Highlights & Insights¶
- Elegant theoretical explanation of KD from a unified Bayesian perspective: teacher supervision as a Gibbs prior and distillation as MAP inference.
- Laplace approximation yields the \(-\frac{d}{2}\log\beta\) regularization term, naturally preventing extreme values of \(\beta\).
- Exploration of the energy function design space provides useful practical guidelines: Cosine-Probs is the most effective.
- Logical consistency from theoretical derivation to implementation.
Limitations & Future Work¶
- The instance-level uncertainty network adds parameters and computational overhead.

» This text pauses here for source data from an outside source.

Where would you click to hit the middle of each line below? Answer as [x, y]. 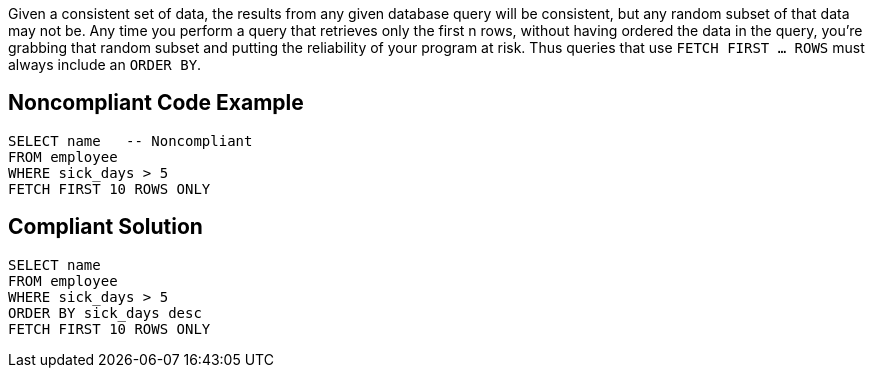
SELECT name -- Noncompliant [130, 140]
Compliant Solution [105, 227]
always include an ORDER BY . [105, 64]
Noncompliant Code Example [156, 103]
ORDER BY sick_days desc [105, 312]
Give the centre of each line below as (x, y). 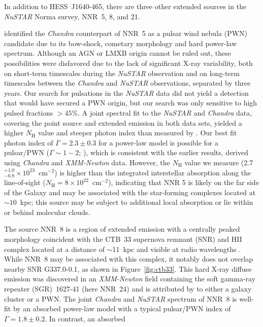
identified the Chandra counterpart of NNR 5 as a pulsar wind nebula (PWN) (126, 33)
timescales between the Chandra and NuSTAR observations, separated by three (127, 83)
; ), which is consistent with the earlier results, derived (163, 152)
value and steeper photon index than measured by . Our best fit (137, 133)
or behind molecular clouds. (47, 212)
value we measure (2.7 (219, 162)
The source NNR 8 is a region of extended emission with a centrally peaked (122, 229)
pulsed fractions (29, 112)
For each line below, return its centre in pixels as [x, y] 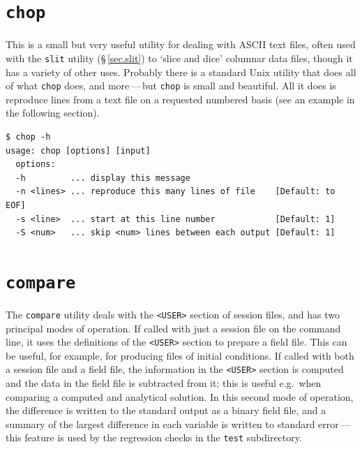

- Experiments are primarily based on MobileVLM; validation with larger-scale teachers is limited.
- Laplace approximation assumes local quadratic approximation, which may be imprecise for non-convex losses.
- Integration with newer base models (e.g., Qwen2.5-VL) has not been verified.
Related Work & Insights¶
- Related to multi-task uncertainty weighting by Kendall & Gal, but generalized to arbitrary distillation losses.
- Multimodal KD methods like LLaVA-KD and Align-KD could benefit from this approach.
- Unlike BayesKD, which focuses on model parameter uncertainty, Beta-KD focuses on activation uncertainty.
Rating¶
- Novelty: ⭐⭐⭐⭐ Innovative theoretical framework using Gibbs prior and Laplace approximation.
- Experimental Thoroughness: ⭐⭐⭐⭐ Multiple loss combinations, two granularities, and 6 benchmarks.
- Writing Quality: ⭐⭐⭐⭐ Clear and rigorous theoretical derivation.
- Value: ⭐⭐⭐⭐ Automatic loss balancing is highly practical for large model KD.